Paying The Price

Forcing out prosecutors who refuse to treat police shootings as serious crimes is a significant milestone in the movement against unjustified police shootings of black Americans.

Last July, Cook County State’s Attorney Anita Alvarez explained why she chose to charge police officer Dante Servin with involuntary manslaughter instead of murder for firing his gun into a crowd of people and killing 22-year old Rekia Boyd. Servin was inside a car, and fired the gun over his shoulder, claiming that he fired because he saw a man approaching him with a gun.

“He intentionally fired his weapon, yes. But is there intent to kill? I don't think he went out intending to kill anyone," Alvarez told the Chicago Tribune. "He was reckless, shooting off his shoulder into a crowd of people." Servin was set free after the judge angrily said that the entire case had been wrongfully charged.

How someone could fire a gun into a crowd of people and not intend to kill anyone is as much of a mystery as why it took Alvarez nearly two years to charge Servin. Similarly, Alvarez took more than a year to charge officer Jason Van Dyke for the shooting of 17-year-old Laquan McDonald, and only then after the government was forced to release video of the shooting that showed Van Dyke firing his weapon into McDonald’s body while he was lying on the ground. According to the Daily Beast, Alvarez declined to file charges against police involved in fatal shootings more than 68 times in the last seven years.

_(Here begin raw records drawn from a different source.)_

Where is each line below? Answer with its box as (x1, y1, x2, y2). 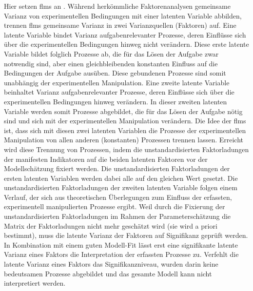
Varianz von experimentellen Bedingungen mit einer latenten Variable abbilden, (4, 10, 242, 20)
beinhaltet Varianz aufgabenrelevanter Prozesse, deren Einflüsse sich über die (4, 87, 234, 97)
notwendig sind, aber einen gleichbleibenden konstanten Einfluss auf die (4, 58, 218, 68)
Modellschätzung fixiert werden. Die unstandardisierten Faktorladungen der (4, 163, 230, 174)
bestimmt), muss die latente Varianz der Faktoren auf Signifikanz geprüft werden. (4, 230, 248, 240)
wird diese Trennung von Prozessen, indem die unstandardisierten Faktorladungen (4, 144, 249, 154)
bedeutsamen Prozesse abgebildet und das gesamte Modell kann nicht (4, 268, 212, 278)
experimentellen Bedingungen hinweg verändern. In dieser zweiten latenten (4, 96, 227, 106)

Alvarez lost her job Tuesday night. So did Timothy McGinty, the Cuyahoga County, Ohio prosecutor who told the grand jury looking into the shooting of Tamir Rice, a 12-year-old holding a toy gun, that they shouldn’t press charges against the officers who killed him because Rice’s death was merely tragic and not criminal. Though a video showed that Rice had been shot by police moments after they arrived, with no opportunity to even follow their commands, McGinty, by his own admission, encouraged the grand jury not to indict.

“Justice would not be achieved by bringing charges that would violate the ethical canons of our profession,” McGinty said last December, “because we know these charges could not be sustained under the law in our Constitution.” The local judge who ruled there was probable cause to bring charges against the officers described McGinty’s approach to the matter as “unusual.”

Both were unseated in Democratic primary contests, perhaps the first time we’ve seen prosecutors who shield police from accountability defeated at the ballot box. In both cities, activists worked to publicize their deference to police in fatal shootings of black men. That culture of deference is national — the Washington Post found that over the past 10 years, only an average of five officers a year were indicted for shootings. According to the Post, black men made up 40 % of the unarmed men shot by police last year.

The legal standards for prosecuting an officer are very high, because police can justify the use lethal force on the mere perception of danger, even if none is present. But prosecutors are also loathe to indict officers because they have to work with them, and because police unions can sway elections with money and votes. As New York Mayor Bill de Blasio has learned, the price of even mild criticism of police can be extraordinarily dear, and until recently, there was no strong countervailing force against the political power of the police.

Which is exactly why Alvarez and McGinty’s losses may be the most significant event since protests over Michael Brown’s death in Ferguson, Missouri, two years ago. It is the first time that the political power and influence of police unions have been checked at the ballot box over the refusal of prosecutors to treat unjustified fatal police shootings as serious crimes. Local prosecutors can weather protests. They know that the federal government, even if it intervenes, will not be there forever. But their careers cannot survive the wrath of an electorate that has decided that police cannot escape the consequences of their actions simply because they wear a badge.

Because so many of these shootings happen in urban areas, the elected prosecutors are often Democrats — which means that, thanks to a more liberal primary electorate, black voters can exert more pressure on candidates than they might be able to in a general election. The Black Lives Matter movement has made voters more conscious of these incidents than ever before.

Forcing out prosecutors who refuse to charge police with crimes for fatal shootings of unarmed black men may be the best sustainable strategy of changing that national culture of impunity, where police need only say they were afraid to justify ending someone’s life. If prosecutors know they will pay a price for letting cops slide, they will be less likely to do so.